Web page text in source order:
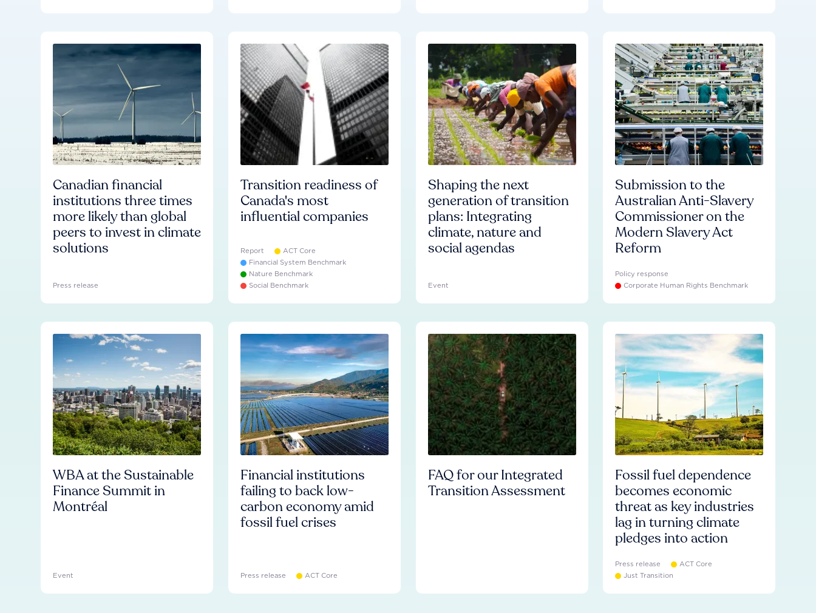
Canadian financial
institutions three times
more likely than global
peers to invest in climate
solutions
Press release
Transition readiness of
Canada's most
influential companies
Report
ACT Core
Financial System Benchmark
Nature Benchmark
Social Benchmark
Shaping the next
generation of transition
plans: Integrating
climate, nature and
social agendas
Event
Submission to the
Australian Anti-Slavery
Commissioner on the
Modern Slavery Act
Reform
Policy response
Corporate Human Rights Benchmark
WBA at the Sustainable
Finance Summit in
Montréal
Event
Financial institutions
failing to back low-
carbon economy amid
fossil fuel crises
Press release ACT Core
FAQ for our Integrated
Transition Assessment
Fossil fuel dependence
becomes economic
threat as key industries
lag in turning climate
pledges into action
Press release
ACT Core
Just Transition
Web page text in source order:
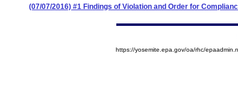
(07/07/2016) #1 Findings of Violation and Order for
https://yosemite.epa.gov/oa/rhc/

§ Exercise prompt
Everything in the records must be transcribed exactly, except the pictures, which are left out.

§ Expected answer
Web page text in source order:
Canadian financial
institutions three times
more likely than global
peers to invest in climate
solutions
Press release
Transition readiness of
Canada's most
influential companies
Report
ACT Core
Financial System Benchmark
Nature Benchmark
Social Benchmark
Shaping the next
generation of transition
plans: Integrating
climate, nature and
social agendas
Event
Submission to the
Australian Anti-Slavery
Commissioner on the
Modern Slavery Act
Reform
Policy response
Corporate Human Rights Benchmark
WBA at the Sustainable
Finance Summit in
Montréal
Event
Financial institutions
failing to back low-
carbon economy amid
fossil fuel crises
Press release ACT Core
FAQ for our Integrated
Transition Assessment
Fossil fuel dependence
becomes economic
threat as key industries
lag in turning climate
pledges into action
Press release
ACT Core
Just Transition
Web page text in source order:
(07/07/2016) #1 Findings of Violation and Order for
https://yosemite.epa.gov/oa/rhc/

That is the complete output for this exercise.